The therapeutic effect of solifenacin may be reduced by simultaneous administration of cholinergic receptor agonists. Solifenacin can reduce the effectiveness of stimulants motility gastrointestinal tract (metoclopramide, cisapride).
While receiving ketoconazole or other potent inhibitor of the enzyme CYP 3A4 (eg ritonavir, nelfinavir, itraconazole) Vesicare dose should be reduced to 5 mg. Simultaneous administration of solifenacin and the active enzyme CYP 3A4 inhibitor is contraindicated in patients with severe renal or moderate hepatic impairment.
Since Solifenacin is metabolised by the enzyme CYP 3A4, are possible pharmacokinetic interactions with other substrates of this enzyme (such as verapamil, diltiazem) and inducers of the enzyme CYP 3A4 (eg rifampicin, phenytoin, carbamazepine).
There was no pharmacokinetic interaction between solifenacin with combined oral contraceptives (ethinyl estradiol / levonorgestrel).
Vesicare not affect the pharmacokinetics of warfarin and digoxin.
Overdose Vesicare 5 mg:
The maximum dose used was 100 mg of the drug dose. It was noted side effects such as slight headache, moderate dry mouth, dizziness, drowsiness, blurred vision.

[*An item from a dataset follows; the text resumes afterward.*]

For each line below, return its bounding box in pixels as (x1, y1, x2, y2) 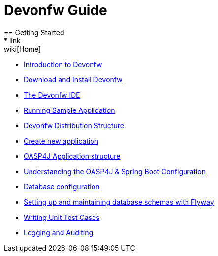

In case of overdose should be gastric lavage and activated charcoal to appoint. As with other anticholinergic drugs overdose, conduct the following activities: when expressed central effects (hallucinations, agitation) – physostigmine or carbachol, with cramps – benzodiazepines, with respiratory failure – mechanical ventilation, with urinary retention – catheterization of the bladder, with mydriasis – burial in pilocarpine eye or placing the patient in a darkened room, with tachycardia – β-adrenoceptor blockers. Particular attention should be given to patients at risk lengthening the Q-T interval on the ECG (with hypokalemia, bradycardia, concomitant use of drugs known to cause prolongation of the interval Q-T) and patients with heart disease (IHD, arrhythmia, congestive heart failure).